Word for word, repeat each record that follows.

>>

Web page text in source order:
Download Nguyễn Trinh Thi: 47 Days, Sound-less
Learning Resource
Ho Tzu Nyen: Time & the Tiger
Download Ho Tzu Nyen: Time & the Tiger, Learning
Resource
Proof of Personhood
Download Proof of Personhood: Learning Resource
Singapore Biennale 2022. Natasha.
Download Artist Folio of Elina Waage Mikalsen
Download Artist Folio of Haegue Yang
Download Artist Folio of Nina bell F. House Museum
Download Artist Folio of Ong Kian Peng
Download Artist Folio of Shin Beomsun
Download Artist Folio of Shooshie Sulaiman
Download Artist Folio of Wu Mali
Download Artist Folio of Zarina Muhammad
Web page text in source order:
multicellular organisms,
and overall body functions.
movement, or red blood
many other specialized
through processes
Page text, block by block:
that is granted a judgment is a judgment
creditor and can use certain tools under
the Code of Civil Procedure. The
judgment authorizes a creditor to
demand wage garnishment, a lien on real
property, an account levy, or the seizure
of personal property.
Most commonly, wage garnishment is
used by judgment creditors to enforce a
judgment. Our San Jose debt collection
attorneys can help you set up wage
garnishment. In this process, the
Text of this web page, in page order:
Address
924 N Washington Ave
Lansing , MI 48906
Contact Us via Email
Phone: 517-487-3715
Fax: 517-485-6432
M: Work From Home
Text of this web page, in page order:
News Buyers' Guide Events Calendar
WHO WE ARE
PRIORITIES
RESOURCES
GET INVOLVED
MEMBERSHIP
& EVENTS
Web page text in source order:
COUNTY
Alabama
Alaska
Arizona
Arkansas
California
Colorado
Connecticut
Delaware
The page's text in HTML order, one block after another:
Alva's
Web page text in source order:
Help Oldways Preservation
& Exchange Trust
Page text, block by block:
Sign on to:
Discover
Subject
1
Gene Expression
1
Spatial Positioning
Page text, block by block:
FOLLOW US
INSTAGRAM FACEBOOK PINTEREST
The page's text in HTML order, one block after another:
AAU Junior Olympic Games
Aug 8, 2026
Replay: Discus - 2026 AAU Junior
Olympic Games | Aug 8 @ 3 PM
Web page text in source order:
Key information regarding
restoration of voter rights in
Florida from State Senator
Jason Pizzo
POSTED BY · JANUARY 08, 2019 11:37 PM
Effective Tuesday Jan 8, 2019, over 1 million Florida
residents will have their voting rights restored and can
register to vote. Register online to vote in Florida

<<

* _Answer_:
Web page text in source order:
Download Nguyễn Trinh Thi: 47 Days, Sound-less
Learning Resource
Ho Tzu Nyen: Time & the Tiger
Download Ho Tzu Nyen: Time & the Tiger, Learning
Resource
Proof of Personhood
Download Proof of Personhood: Learning Resource
Singapore Biennale 2022. Natasha.
Download Artist Folio of Elina Waage Mikalsen
Download Artist Folio of Haegue Yang
Download Artist Folio of Nina bell F. House Museum
Download Artist Folio of Ong Kian Peng
Download Artist Folio of Shin Beomsun
Download Artist Folio of Shooshie Sulaiman
Download Artist Folio of Wu Mali
Download Artist Folio of Zarina Muhammad
Web page text in source order:
multicellular organisms,
and overall body functions.
movement, or red blood
many other specialized
through processes
Page text, block by block:
that is granted a judgment is a judgment
creditor and can use certain tools under
the Code of Civil Procedure. The
judgment authorizes a creditor to
demand wage garnishment, a lien on real
property, an account levy, or the seizure
of personal property.
Most commonly, wage garnishment is
used by judgment creditors to enforce a
judgment. Our San Jose debt collection
attorneys can help you set up wage
garnishment. In this process, the
Text of this web page, in page order:
Address
924 N Washington Ave
Lansing , MI 48906
Contact Us via Email
Phone: 517-487-3715
Fax: 517-485-6432
M: Work From Home
Text of this web page, in page order:
News Buyers' Guide Events Calendar
WHO WE ARE
PRIORITIES
RESOURCES
GET INVOLVED
MEMBERSHIP
& EVENTS
Web page text in source order:
COUNTY
Alabama
Alaska
Arizona
Arkansas
California
Colorado
Connecticut
Delaware
The page's text in HTML order, one block after another:
Alva's
Web page text in source order:
Help Oldways Preservation
& Exchange Trust
Page text, block by block:
Sign on to:
Discover
Subject
1
Gene Expression
1
Spatial Positioning
Page text, block by block:
FOLLOW US
INSTAGRAM FACEBOOK PINTEREST
The page's text in HTML order, one block after another:
AAU Junior Olympic Games
Aug 8, 2026
Replay: Discus - 2026 AAU Junior
Olympic Games | Aug 8 @ 3 PM
Web page text in source order:
Key information regarding
restoration of voter rights in
Florida from State Senator
Jason Pizzo
POSTED BY · JANUARY 08, 2019 11:37 PM
Effective Tuesday Jan 8, 2019, over 1 million Florida
residents will have their voting rights restored and can
register to vote. Register online to vote in Florida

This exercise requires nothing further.